§ **Exercise requirements**: Return exactly the lines from the one that contains "South Africa commemorates 1956" up to the last line of the listing, and nothing else.

___ Data for analysis

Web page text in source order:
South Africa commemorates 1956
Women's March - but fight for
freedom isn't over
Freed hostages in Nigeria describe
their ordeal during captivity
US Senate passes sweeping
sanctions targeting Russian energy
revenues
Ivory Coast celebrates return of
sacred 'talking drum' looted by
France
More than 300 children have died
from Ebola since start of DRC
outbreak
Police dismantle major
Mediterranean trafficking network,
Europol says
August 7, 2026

______

§ **Reply to the exercise**:
South Africa commemorates 1956
Women's March - but fight for
freedom isn't over
Freed hostages in Nigeria describe
their ordeal during captivity
US Senate passes sweeping
sanctions targeting Russian energy
revenues
Ivory Coast celebrates return of
sacred 'talking drum' looted by
France
More than 300 children have died
from Ebola since start of DRC
outbreak
Police dismantle major
Mediterranean trafficking network,
Europol says
August 7, 2026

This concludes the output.